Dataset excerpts
****************
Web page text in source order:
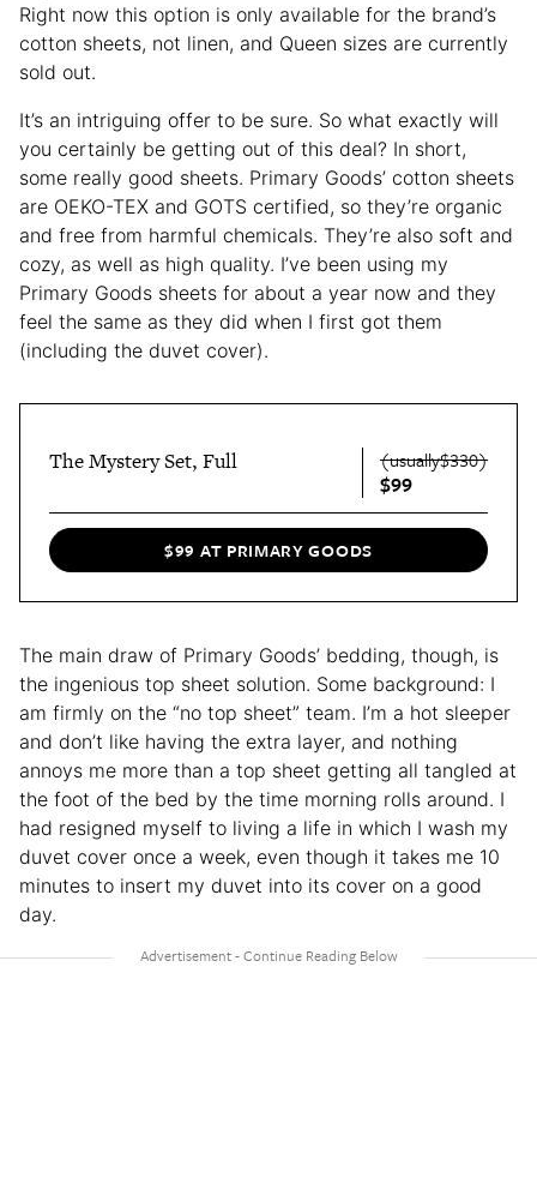
Right now this option is only available for the brand’s
cotton sheets, not linen, and Queen sizes are currently
sold out.
It’s an intriguing offer to be sure. So what exactly will
you certainly be getting out of this deal? In short,
some really good sheets. Primary Goods’ cotton sheets
are OEKO-TEX and GOTS certified, so they’re organic
and free from harmful chemicals. They’re also soft and
cozy, as well as high quality. I’ve been using my
Primary Goods sheets for about a year now and they
feel the same as they did when I first got them
(including the duvet cover).
The Mystery Set, Full (usually$330)
$99
$99 AT PRIMARY GOODS
The main draw of Primary Goods’ bedding, though, is
the ingenious top sheet solution. Some background: I
am firmly on the “no top sheet” team. I’m a hot sleeper
and don’t like having the extra layer, and nothing
annoys me more than a top sheet getting all tangled at
the foot of the bed by the time morning rolls around. I
had resigned myself to living a life in which I wash my
duvet cover once a week, even though it takes me 10
minutes to insert my duvet into its cover on a good
day.
****************
■ The problem: Leave out the pictures, then return every line of the data exactly.

■ Exercise answer:
Web page text in source order:
Right now this option is only available for the brand’s
cotton sheets, not linen, and Queen sizes are currently
sold out.
It’s an intriguing offer to be sure. So what exactly will
you certainly be getting out of this deal? In short,
some really good sheets. Primary Goods’ cotton sheets
are OEKO-TEX and GOTS certified, so they’re organic
and free from harmful chemicals. They’re also soft and
cozy, as well as high quality. I’ve been using my
Primary Goods sheets for about a year now and they
feel the same as they did when I first got them
(including the duvet cover).
The Mystery Set, Full (usually$330)
$99
$99 AT PRIMARY GOODS
The main draw of Primary Goods’ bedding, though, is
the ingenious top sheet solution. Some background: I
am firmly on the “no top sheet” team. I’m a hot sleeper
and don’t like having the extra layer, and nothing
annoys me more than a top sheet getting all tangled at
the foot of the bed by the time morning rolls around. I
had resigned myself to living a life in which I wash my
duvet cover once a week, even though it takes me 10
minutes to insert my duvet into its cover on a good
day.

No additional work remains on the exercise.